Goodbye Inflation, Hello Better Times

The Office for National Statistics in the UK has just released new figures showing a drop in price pressure that turns out to be better than expected. To all intents and purposes, this means that the gap is closing between price increases and wage rises. The hike in prices that we have been enduring for far too long, some may hasten to add, seems like it’s going to be curbed. Although, we’ll have to wait a little longer for it to be halted in its tracks completely.

The fall in price pressure is primarily down to two things: petrol and airfares.  Both have seen a hefty fall in prices and that has had a knock-on effect on household budgets across the UK, resulting in a fall in the cost of living increase (from 2.8% to 2.4%). But, that doesn’t mean that there’s slightly more money in the wallets of the average consumer. Let’s not start jumping for joy yet, but, it seems likely for there to be better news around the corner where inflation is concerned. Anyhow, maybe something is better than nothing in the present economic climate. All it means is that the gap between price increases and the average wage increases in the UK is closing in. UK Unions recently published figures that show that salaries in the country are still down by an average of 8.5% compared with 3 years ago. That works out to a staggering fall in real terms of about $2, 200. But the squeeze is slightly less of a strangle-hold on consumer budgets these days and fingers crossed that that gap reduction between prices and wage increases is here to stay.

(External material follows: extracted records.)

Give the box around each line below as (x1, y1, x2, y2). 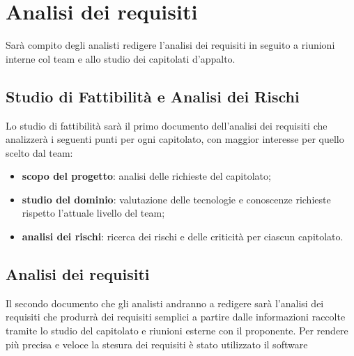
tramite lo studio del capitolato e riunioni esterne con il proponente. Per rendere (6, 323, 348, 338)
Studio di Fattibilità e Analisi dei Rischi (6, 85, 300, 107)
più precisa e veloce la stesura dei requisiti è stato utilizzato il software (6, 336, 308, 351)
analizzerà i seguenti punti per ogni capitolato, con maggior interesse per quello (6, 132, 344, 146)
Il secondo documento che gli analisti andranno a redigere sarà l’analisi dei (6, 295, 324, 310)
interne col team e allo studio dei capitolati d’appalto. (6, 51, 236, 65)
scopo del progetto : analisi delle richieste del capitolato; (22, 169, 271, 183)
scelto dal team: (6, 145, 73, 160)
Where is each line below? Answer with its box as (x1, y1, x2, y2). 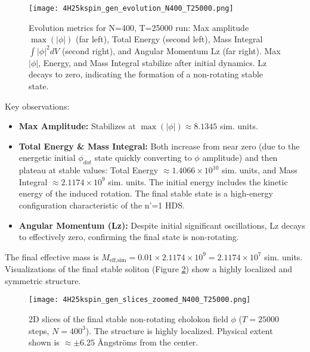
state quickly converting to (94, 151, 192, 164)
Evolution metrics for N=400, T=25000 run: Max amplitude (29, 21, 249, 33)
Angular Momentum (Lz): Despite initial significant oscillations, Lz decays (18, 219, 305, 231)
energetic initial (18, 151, 76, 164)
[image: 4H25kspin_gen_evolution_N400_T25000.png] (29, 4, 234, 13)
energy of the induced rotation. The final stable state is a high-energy (18, 187, 273, 200)
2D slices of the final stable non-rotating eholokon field (29, 313, 228, 325)
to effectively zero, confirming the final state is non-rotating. (18, 230, 239, 243)
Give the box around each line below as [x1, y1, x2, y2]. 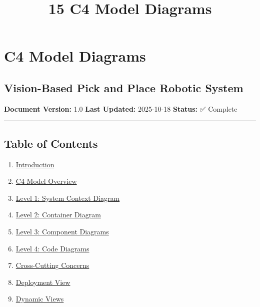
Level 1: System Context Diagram [15, 192, 120, 203]
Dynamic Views [15, 293, 64, 304]
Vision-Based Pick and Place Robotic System [4, 80, 243, 95]
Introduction [15, 159, 54, 169]
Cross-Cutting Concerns [15, 260, 89, 270]
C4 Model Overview [15, 176, 77, 186]
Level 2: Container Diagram [15, 209, 101, 220]
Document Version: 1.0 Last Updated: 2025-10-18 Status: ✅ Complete [4, 103, 237, 114]
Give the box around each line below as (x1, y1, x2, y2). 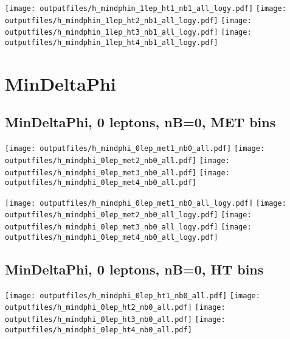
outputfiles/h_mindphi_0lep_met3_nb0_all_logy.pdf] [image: (5, 223, 252, 232)
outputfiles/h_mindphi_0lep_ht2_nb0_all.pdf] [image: (5, 303, 226, 312)
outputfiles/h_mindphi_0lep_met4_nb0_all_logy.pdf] (5, 232, 218, 242)
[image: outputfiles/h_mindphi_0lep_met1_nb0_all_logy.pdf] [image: (5, 198, 286, 208)
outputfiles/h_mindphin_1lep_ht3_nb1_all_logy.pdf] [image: (5, 28, 252, 37)
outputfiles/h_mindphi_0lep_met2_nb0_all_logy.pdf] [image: (5, 211, 252, 220)
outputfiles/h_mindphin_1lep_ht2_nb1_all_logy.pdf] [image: (5, 16, 252, 25)
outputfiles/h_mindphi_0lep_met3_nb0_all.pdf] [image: (5, 168, 230, 177)
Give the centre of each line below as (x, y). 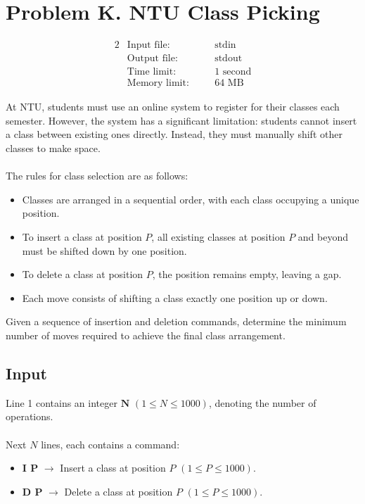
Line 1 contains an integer (62, 402)
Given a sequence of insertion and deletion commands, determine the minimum (176, 321)
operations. (30, 416)
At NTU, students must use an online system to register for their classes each (173, 107)
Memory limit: (158, 83)
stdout (229, 59)
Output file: (152, 59)
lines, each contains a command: (110, 444)
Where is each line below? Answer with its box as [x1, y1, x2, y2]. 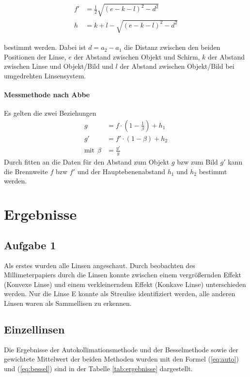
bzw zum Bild [177, 157, 218, 167]
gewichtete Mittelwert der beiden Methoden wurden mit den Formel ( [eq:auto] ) [4, 354, 239, 364]
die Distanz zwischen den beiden [124, 42, 220, 52]
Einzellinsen [4, 321, 65, 336]
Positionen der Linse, [4, 51, 66, 61]
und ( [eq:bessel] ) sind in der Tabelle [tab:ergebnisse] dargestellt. [4, 363, 193, 373]
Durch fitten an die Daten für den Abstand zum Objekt [4, 157, 170, 167]
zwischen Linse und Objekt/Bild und [4, 61, 113, 71]

The Bank of England is optimistic and although not hanging out the bunting quite yet seems to believe that official statistics don’t quite show the reality of the situation at the present time. Threadneedle Street gave the thumbs down to electronic money creation and it looks like we might be on the road to recovery in the near future. But, it’s common knowledge that the UK has been unable to meet unrealistic targets of maintaining inflation below the 2% mark, and it has been suffering from inflation averaging out at over that for the past 3 years now. But, the new figures announcing the slowdown in that increase hail for positive aspects and a better stimulus plan.

The UK hasn’t seen a drop in inflation like this for almost a year now (autumn 2012). The Governor of the BoE, Sir Mervyn King, stated in the final quarterly inflation report (before he steps aside to allow Mark Carney to take the reins) that Britain was heading for a 2% inflation rate by 2015. That’s a fall from the original forecast of the 2015 figure of 2.3%.  Economic recovery in the UK will be slow, but it is getting there it would seem. But, the major risk comes from overseas. Trading partners such as France announced on Wednesday that they had officially entered a period of recession. This could have a boomerang effect on the UK and scupper growth prospects, causing inflation to hike again.

The International Monetary Fund has already recently warned strongly against the quantitative easing methods implemented by the BoE. The slump-busting policies could, according to IMF research, bring about a hefty loss of £80bn for the Treasury. The positive turn in inflation figures, might change that figure. Watch this space!